9 Assessment report by independent body
(1) An assessment report in relation to premises must:
(a) be in writing; and
(b) be dated; and
(c) identify the premises subject to the report; and
(d) identify the independent body or special adviser providing the report; and
(e) be certified by an officer of the independent body to contain a true report of the views of the individuals who participated in the assessment.
(2) An assessment report:
(a) must state whether or not it has been established with a high level of confidence that the pathology services rendered at the premises subject to the report meet, and can be expected to continue to meet:
(i) the relevant standards; and
(ii) if the independent body preparing an assessment report considers that it is reasonably necessary to also apply additional standards—those standards.
(b) if so established, must also state:
(i) by reference to items in the pathology services table, or by reference to groups of items in the pathology services table, the kind of pathology services in respect of which the premises should be approved or should remain approved; and
(ii) the category to which the premises should be allocated or remain allocated; and
(iii) the period of time for which the premises can be expected to meet relevant standards.
(3) Without limiting the generality of subsection (2), an assessment report must state whether or not the premises meet the relevant standards.
(4) If subparagraph 2(a)(ii) applies, then the assessment report must also:
(i) identify the additional standards; and
(ii) state the reasons it is reasonably necessary to apply the additional standards.

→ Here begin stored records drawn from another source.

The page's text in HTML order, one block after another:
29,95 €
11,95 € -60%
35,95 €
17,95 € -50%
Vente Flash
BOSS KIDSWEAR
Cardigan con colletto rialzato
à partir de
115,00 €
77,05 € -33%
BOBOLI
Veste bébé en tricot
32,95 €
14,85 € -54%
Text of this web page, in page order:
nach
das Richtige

10 Other matters taken into account in making decisions
(1) When making a decision under section 23DN of the Act in relation to premises, without limiting other sections in these Principles, the Minister may also take into account:
(a) any other report, assessment or decision about accreditation which has been prepared or made at any time by an independent body or in the course of State accreditation which:
(i) relates to the provision of pathology services at the premises; or
(ii) relates to any persons employed or to be employed in or otherwise associated with or to be associated with the provision of pathology services at the premises; and
(b) any circumstance that gives the Minister reasonable cause to believe that an approved pathology authority or an approved pathology practitioner who is, or may be, associated with the operation of the laboratory at the premises has breached an undertaking at any time; and
(c) if applicable, the matters set out in section 13.

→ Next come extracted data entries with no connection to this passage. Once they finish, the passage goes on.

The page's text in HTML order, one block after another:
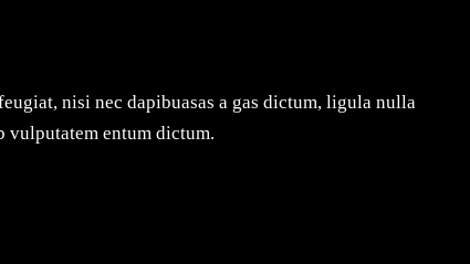
nisi nec dapibuasas a gas dictum, ligula nulla
vulputatem entum dictum.
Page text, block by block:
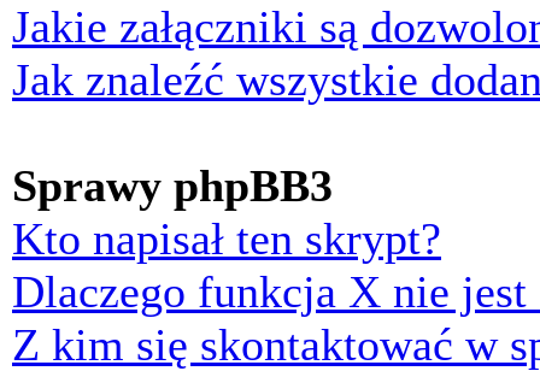
Jakie załączniki są
Jak znaleźć wszystkie
Sprawy phpBB3
Kto napisał ten skrypt?
Dlaczego funkcja X nie jest
Z kim się skontaktować w

(2) Paragraphs (1)(a) and (1)(b) apply whether or not the current applicant for approval or holder of approval was associated with the premises at the time of the report, assessment or decision or at the time of the events taken into account in the report, assessment or decision or at the time the circumstance arose.

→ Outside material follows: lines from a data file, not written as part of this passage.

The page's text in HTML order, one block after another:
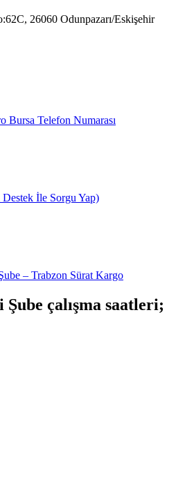
26060 Odunpazarı/Eskişehir
Telefon Numarası
İle Sorgu Yap)
– Trabzon Sürat Kargo
çalışma saatleri;
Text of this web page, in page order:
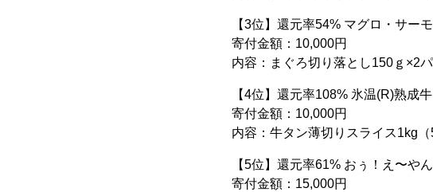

(1) In the absence of exceptional circumstances, the Minister must not approve in principle premises unless the Minister is satisfied with a high level of confidence that:
(a) the pathology services to be rendered at the premises will meet relevant standards for:
(i) the kinds of services to be rendered; and
(ii) the category; and
(b) without limiting paragraph (1)(a), the premises comply with the relevant requirements of:
(i) the Act; and
(ii) these Principles.
(2) Subject to section 12, the Minister must only consider an application for approval of premises under section 23DN of the Act if the Minister is provided with an assessment report which is the most recent assessment report in relation to the premises.
(3) In the absence of exceptional circumstances, the Minister must not approve in principle premises if within the 6 months preceding the application the last accreditation action in relation to the premises the subject of the application was:
(a) a refusal by an independent body to grant an accreditation for pathology services rendered at the premises in relation to the kinds of services or to the category subject to the application before the Minister; or
(b) a revocation by an independent body of an accreditation held for pathology services rendered at premises in relation to the kinds of services or to the category subject to the application before the Minister.
(4) In the absence of exceptional circumstances, the Minister must not give an approval in principle unless the Minister is satisfied that the assessment report referred to in subsection (2) supports the approval of the premises as an accredited pathology laboratory for:
(a) the kind of services; and
(b) the category;
covered by the application.
(5) If premises are not approved in principle on account of the operation of subsection (4), and the applicant amends the application in relation to:
(a) the kind of services; or
(b) the category;
covered by the application, the Minister may consider and deal with the amended application in accordance with these Principles as if it were an original application.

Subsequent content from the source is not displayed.